ACTIVITY
Could you retype exactly the lines below between the one holding "fiducial sample; the" and the one holding "Fill these to", inclusive, leaving out any pictures?

Data records:
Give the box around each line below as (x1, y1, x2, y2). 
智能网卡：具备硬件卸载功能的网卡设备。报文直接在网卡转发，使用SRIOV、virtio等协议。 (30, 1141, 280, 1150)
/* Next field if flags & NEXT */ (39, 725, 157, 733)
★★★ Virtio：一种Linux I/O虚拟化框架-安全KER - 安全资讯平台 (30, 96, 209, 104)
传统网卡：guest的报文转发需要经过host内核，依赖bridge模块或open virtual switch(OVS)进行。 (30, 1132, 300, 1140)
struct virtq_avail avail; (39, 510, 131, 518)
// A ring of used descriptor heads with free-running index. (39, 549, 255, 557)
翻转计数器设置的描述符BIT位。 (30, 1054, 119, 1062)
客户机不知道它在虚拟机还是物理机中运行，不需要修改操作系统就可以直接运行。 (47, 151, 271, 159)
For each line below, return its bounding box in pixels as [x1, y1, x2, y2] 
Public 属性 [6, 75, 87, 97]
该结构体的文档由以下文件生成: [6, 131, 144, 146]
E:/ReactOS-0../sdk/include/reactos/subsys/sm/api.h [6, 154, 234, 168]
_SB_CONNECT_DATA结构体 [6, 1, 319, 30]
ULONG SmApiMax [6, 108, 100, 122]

--

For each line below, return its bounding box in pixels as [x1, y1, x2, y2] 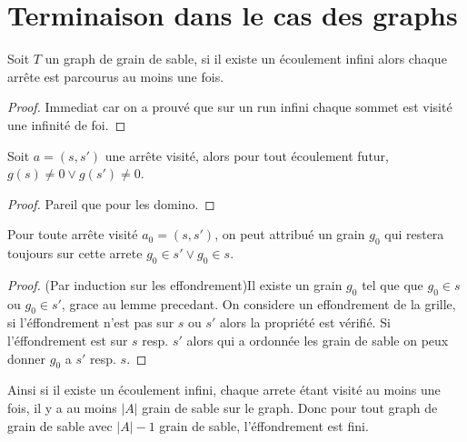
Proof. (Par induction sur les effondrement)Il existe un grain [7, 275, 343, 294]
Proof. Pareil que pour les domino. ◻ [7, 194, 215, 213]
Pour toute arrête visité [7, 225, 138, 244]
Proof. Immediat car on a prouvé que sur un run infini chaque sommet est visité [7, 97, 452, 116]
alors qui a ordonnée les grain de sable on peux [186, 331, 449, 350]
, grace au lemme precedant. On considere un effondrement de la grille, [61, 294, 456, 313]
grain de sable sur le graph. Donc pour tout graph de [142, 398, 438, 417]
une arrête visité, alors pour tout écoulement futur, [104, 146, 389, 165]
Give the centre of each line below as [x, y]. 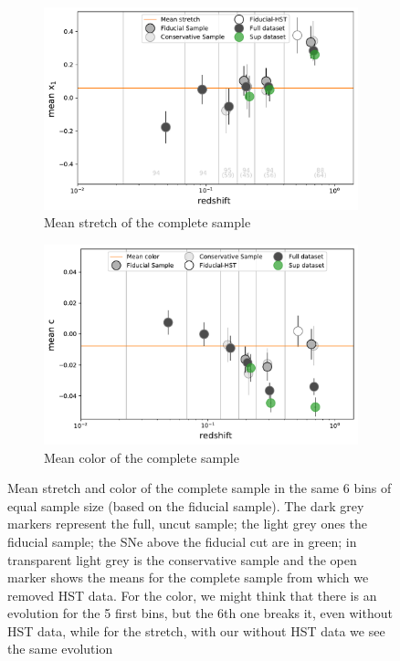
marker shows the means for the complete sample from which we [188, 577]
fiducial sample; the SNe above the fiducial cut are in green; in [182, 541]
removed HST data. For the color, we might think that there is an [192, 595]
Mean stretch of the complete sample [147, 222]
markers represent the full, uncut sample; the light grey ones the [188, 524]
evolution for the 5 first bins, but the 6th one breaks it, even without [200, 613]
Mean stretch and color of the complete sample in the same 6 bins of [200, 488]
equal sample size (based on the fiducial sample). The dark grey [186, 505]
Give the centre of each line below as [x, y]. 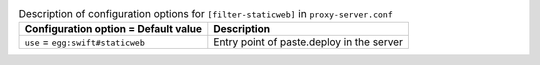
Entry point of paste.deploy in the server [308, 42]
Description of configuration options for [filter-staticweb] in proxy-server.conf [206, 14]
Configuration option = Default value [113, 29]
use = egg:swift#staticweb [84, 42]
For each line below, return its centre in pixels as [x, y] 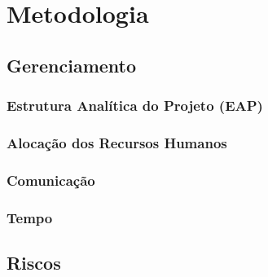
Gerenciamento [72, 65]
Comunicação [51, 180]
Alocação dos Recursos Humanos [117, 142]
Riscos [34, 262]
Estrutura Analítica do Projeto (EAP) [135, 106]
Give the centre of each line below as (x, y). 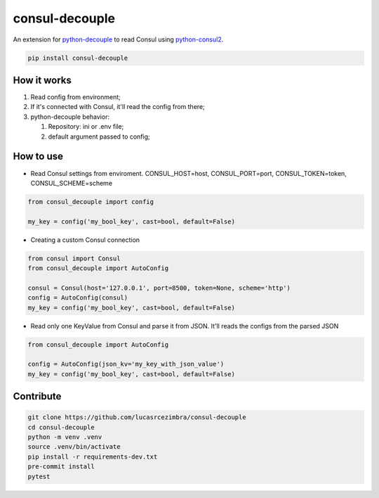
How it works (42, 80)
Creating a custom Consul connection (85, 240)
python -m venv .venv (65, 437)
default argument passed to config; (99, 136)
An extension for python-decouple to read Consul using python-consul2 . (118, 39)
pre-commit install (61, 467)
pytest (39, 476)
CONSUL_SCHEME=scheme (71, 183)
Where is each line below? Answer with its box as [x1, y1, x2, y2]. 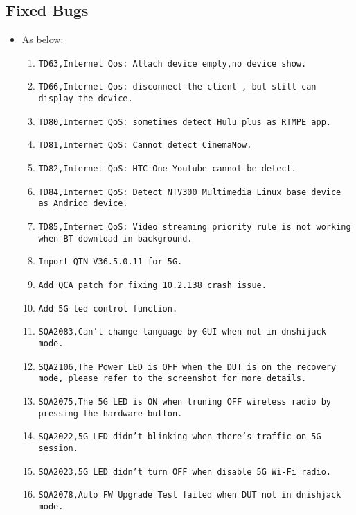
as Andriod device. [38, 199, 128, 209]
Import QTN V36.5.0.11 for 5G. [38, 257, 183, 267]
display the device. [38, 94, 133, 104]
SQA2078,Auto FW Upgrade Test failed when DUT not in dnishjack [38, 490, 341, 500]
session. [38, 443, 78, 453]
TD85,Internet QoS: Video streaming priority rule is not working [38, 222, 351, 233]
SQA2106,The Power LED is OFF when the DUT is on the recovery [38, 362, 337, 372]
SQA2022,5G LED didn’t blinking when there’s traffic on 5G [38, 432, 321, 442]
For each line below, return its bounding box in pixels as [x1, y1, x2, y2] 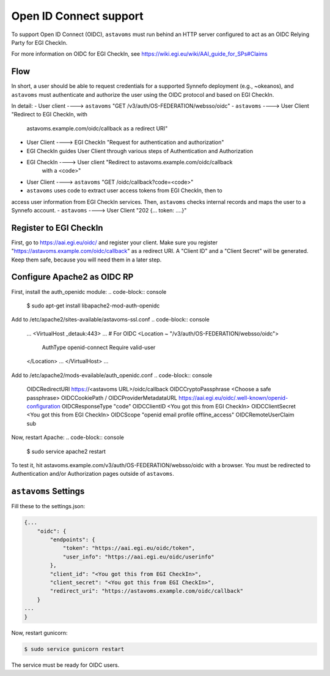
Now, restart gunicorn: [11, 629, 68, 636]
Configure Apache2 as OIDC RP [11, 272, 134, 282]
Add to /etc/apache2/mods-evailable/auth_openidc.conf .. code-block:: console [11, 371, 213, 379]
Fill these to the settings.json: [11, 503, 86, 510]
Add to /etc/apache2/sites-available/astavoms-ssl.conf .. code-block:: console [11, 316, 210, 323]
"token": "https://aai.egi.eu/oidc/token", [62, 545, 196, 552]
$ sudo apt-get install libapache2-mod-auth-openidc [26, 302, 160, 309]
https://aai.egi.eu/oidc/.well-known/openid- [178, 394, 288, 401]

* * *

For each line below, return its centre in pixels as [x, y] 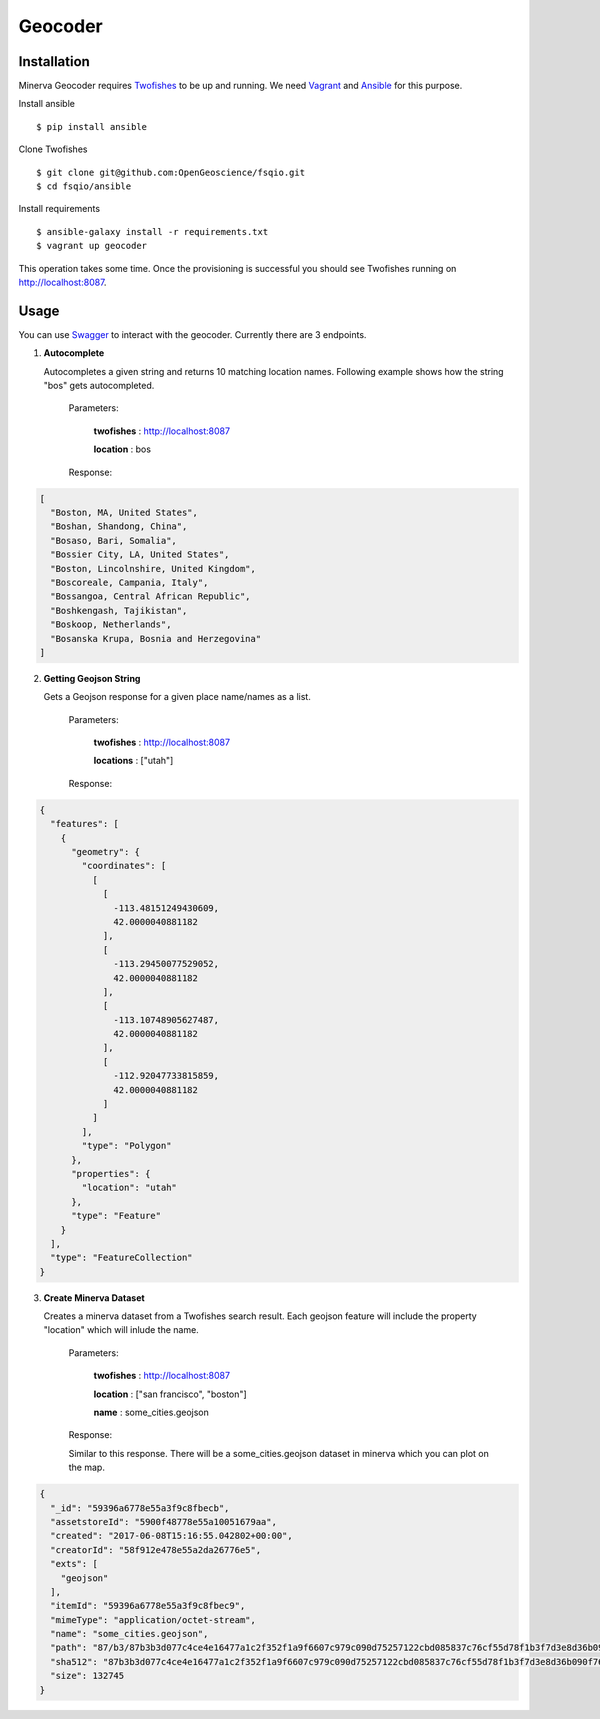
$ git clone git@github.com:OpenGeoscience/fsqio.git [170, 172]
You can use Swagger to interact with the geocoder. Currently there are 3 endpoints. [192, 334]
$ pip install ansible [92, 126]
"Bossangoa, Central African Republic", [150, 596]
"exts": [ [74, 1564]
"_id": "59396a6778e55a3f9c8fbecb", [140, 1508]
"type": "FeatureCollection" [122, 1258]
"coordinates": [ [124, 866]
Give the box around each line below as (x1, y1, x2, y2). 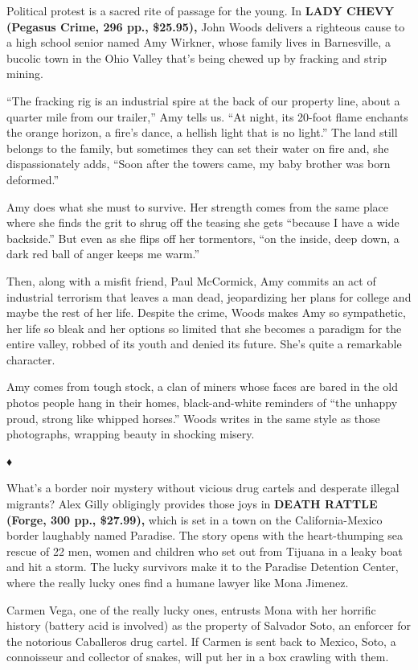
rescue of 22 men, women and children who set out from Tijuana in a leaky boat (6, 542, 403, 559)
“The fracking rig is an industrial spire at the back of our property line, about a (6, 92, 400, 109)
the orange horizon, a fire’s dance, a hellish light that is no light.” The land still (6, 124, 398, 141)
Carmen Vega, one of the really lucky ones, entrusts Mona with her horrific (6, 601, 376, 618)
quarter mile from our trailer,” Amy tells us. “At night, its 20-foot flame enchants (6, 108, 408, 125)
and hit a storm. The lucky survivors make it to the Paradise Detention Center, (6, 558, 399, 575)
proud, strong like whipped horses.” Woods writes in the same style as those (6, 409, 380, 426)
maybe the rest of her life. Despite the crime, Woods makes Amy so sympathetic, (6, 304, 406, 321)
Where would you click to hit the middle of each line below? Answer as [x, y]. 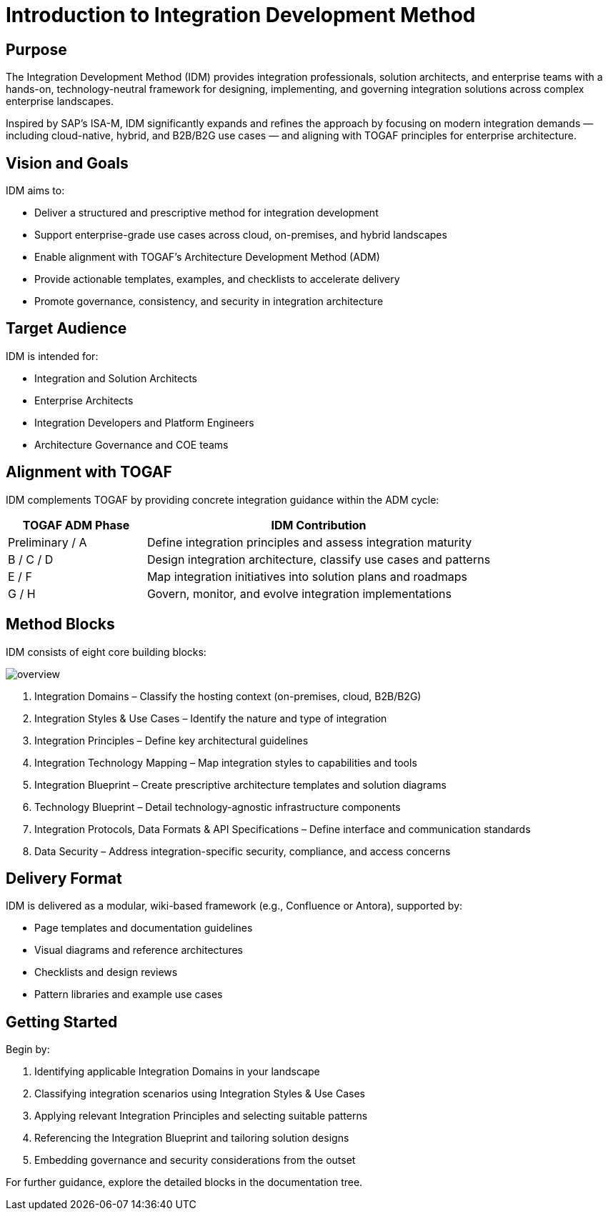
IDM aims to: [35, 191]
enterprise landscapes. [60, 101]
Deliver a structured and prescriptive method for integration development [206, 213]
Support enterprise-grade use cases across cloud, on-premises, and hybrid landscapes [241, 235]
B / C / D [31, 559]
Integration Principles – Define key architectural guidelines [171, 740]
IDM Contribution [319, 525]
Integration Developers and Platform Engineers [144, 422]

EXERCISE OUTPUT
fiducial sample; the SNe above the fiducial cut are in green; in [182, 541]
removed HST data. For the color, we might think that there is an [192, 595]
Mean stretch of the complete sample [147, 222]
markers represent the full, uncut sample; the light grey ones the [188, 524]
evolution for the 5 first bins, but the 6th one breaks it, even without [200, 613]
Mean stretch and color of the complete sample in the same 6 bins of [200, 488]
equal sample size (based on the fiducial sample). The dark grey [186, 505]
Give the centre of each line below as [x, y]. 
Entry point of paste.deploy in the server [308, 42]
Description of configuration options for [filter-staticweb] in proxy-server.conf [206, 14]
Configuration option = Default value [113, 29]
use = egg:swift#staticweb [84, 42]
For each line below, return its centre in pixels as [x, y] 
Gerenciamento [72, 65]
Comunicação [51, 180]
Alocação dos Recursos Humanos [117, 142]
Riscos [34, 262]
Estrutura Analítica do Projeto (EAP) [135, 106]
Give the centre of each line below as (x, y). 
How it works (42, 80)
Creating a custom Consul connection (85, 240)
python -m venv .venv (65, 437)
default argument passed to config; (99, 136)
An extension for python-decouple to read Consul using python-consul2 . (118, 39)
pre-commit install (61, 467)
pytest (39, 476)
CONSUL_SCHEME=scheme (71, 183)
Where is each line below? Answer with its box as [x1, y1, x2, y2]. 
as Andriod device. [38, 199, 128, 209]
Import QTN V36.5.0.11 for 5G. [38, 257, 183, 267]
display the device. [38, 94, 133, 104]
SQA2078,Auto FW Upgrade Test failed when DUT not in dnishjack [38, 490, 341, 500]
session. [38, 443, 78, 453]
TD85,Internet QoS: Video streaming priority rule is not working [38, 222, 351, 233]
SQA2106,The Power LED is OFF when the DUT is on the recovery [38, 362, 337, 372]
SQA2022,5G LED didn’t blinking when there’s traffic on 5G [38, 432, 321, 442]
For each line below, return its bounding box in pixels as [x1, y1, x2, y2] 
Now, restart gunicorn: [11, 629, 68, 636]
Configure Apache2 as OIDC RP [11, 272, 134, 282]
Add to /etc/apache2/mods-evailable/auth_openidc.conf .. code-block:: console [11, 371, 213, 379]
Fill these to the settings.json: [11, 503, 86, 510]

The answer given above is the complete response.